Would you count the lines below that contain the string "Schulte" and reply with that number only?

[Data excerpts]
-- -- --
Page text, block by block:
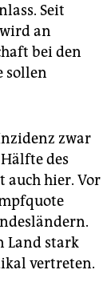
Seit
an
bei den
sollen
zwar
des
auch hier. Vor
Land stark
vertreten.
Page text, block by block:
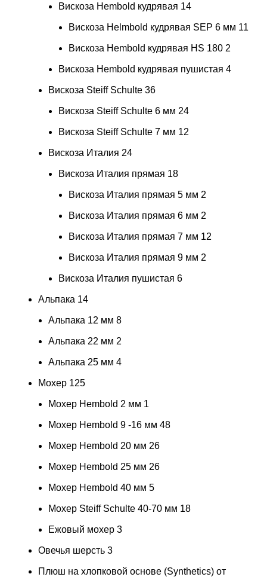
Вискоза Hembold кудрявая 14
Вискоза Helmbold кудрявая SEP 6 мм 11
Вискоза Hembold кудрявая HS 180 2
Вискоза Hembold кудрявая пушистая 4
Вискоза Steiff Schulte 36
Вискоза Steiff Schulte 6 мм 24
Вискоза Steiff Schulte 7 мм 12
Вискоза Италия 24
Вискоза Италия прямая 18
Вискоза Италия прямая 5 мм 2
Вискоза Италия прямая 6 мм 2
Вискоза Италия прямая 7 мм 12
Вискоза Италия прямая 9 мм 2
Вискоза Италия пушистая 6
Альпака 14
Альпака 12 мм 8
Альпака 22 мм 2
Альпака 25 мм 4
Мохер 125
Мохер Hembold 2 мм 1
Мохер Hembold 9 -16 мм 48
Мохер Hembold 20 мм 26
Мохер Hembold 25 мм 26
Мохер Hembold 40 мм 5
Мохер Steiff Schulte 40-70 мм 18
Ежовый мохер 3
Овечья шерсть 3
Плюш на хлопковой основе (Synthetics) от
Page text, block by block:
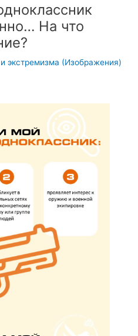
На что
экстремизма (Изображения)
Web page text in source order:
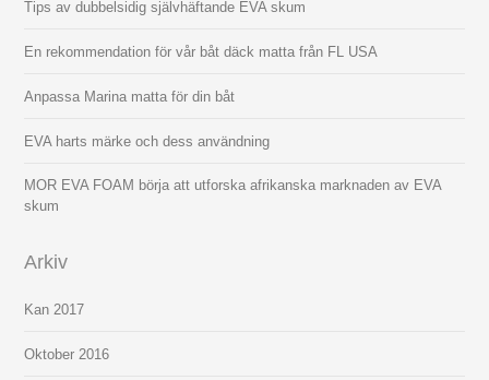
Tips av dubbelsidig självhäftande EVA skum
En rekommendation för vår båt däck matta från FL USA
Anpassa Marina matta för din båt
EVA harts märke och dess användning
MOR EVA FOAM börja att utforska afrikanska marknaden av EVA
skum
Arkiv
Kan 2017
Oktober 2016
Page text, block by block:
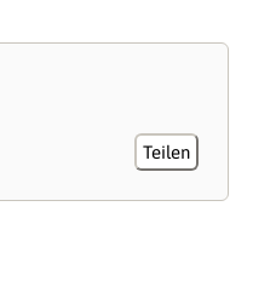
Teilen
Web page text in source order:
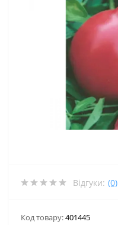
Відгуки: (0)
Код товару:401445
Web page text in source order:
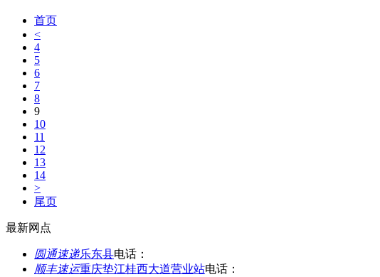
首页
<
4
5
6
7
8
9
10
11
12
13
14
>
尾页
最新网点
圆通速递乐东县电话：
顺丰速运重庆垫江桂西大道营业站电话：
-- -- --
**Expected answer**
4